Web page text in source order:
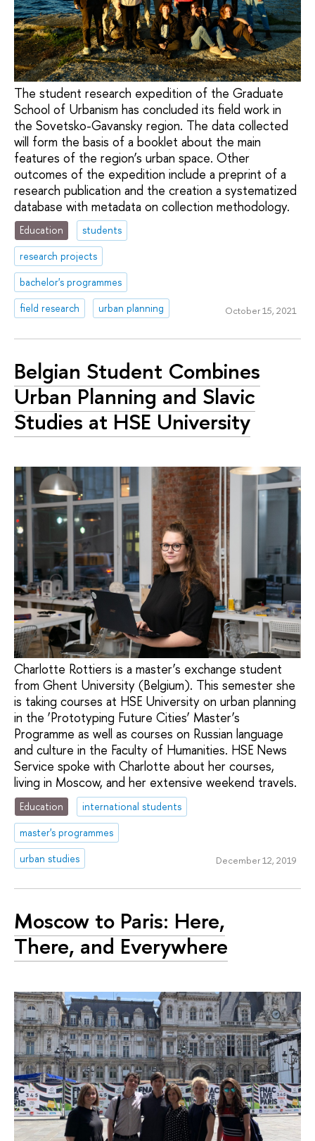
The student research expedition of the Graduate
School of Urbanism has concluded its field work in
the Sovetsko-Gavansky region. The data collected
will form the basis of a booklet about the main
features of the region’s urban space. Other
outcomes of the expedition include a preprint of a
research publication and the creation a systematized
database with metadata on collection methodology.
Education
students
research projects
bachelor's programmes
field research
urban planning October 15, 2021
Belgian Student Combines
Urban Planning and Slavic
Studies at HSE University
Charlotte Rottiers is a master’s exchange student
from Ghent University (Belgium). This semester she
is taking courses at HSE University on urban planning
in the ‘Prototyping Future Cities’ Master’s
Programme as well as courses on Russian language
and culture in the Faculty of Humanities. HSE News
Service spoke with Charlotte about her courses,
living in Moscow, and her extensive weekend travels.
Education
international students
master's programmes
urban studies
December 12, 2019
Moscow to Paris: Here,
There, and Everywhere

- **What is expected**
No pictures should appear in the copy, and each record above is to be returned exactly.

- **Task solution**
Web page text in source order:
The student research expedition of the Graduate
School of Urbanism has concluded its field work in
the Sovetsko-Gavansky region. The data collected
will form the basis of a booklet about the main
features of the region’s urban space. Other
outcomes of the expedition include a preprint of a
research publication and the creation a systematized
database with metadata on collection methodology.
Education
students
research projects
bachelor's programmes
field research
urban planning October 15, 2021
Belgian Student Combines
Urban Planning and Slavic
Studies at HSE University
Charlotte Rottiers is a master’s exchange student
from Ghent University (Belgium). This semester she
is taking courses at HSE University on urban planning
in the ‘Prototyping Future Cities’ Master’s
Programme as well as courses on Russian language
and culture in the Faculty of Humanities. HSE News
Service spoke with Charlotte about her courses,
living in Moscow, and her extensive weekend travels.
Education
international students
master's programmes
urban studies
December 12, 2019
Moscow to Paris: Here,
There, and Everywhere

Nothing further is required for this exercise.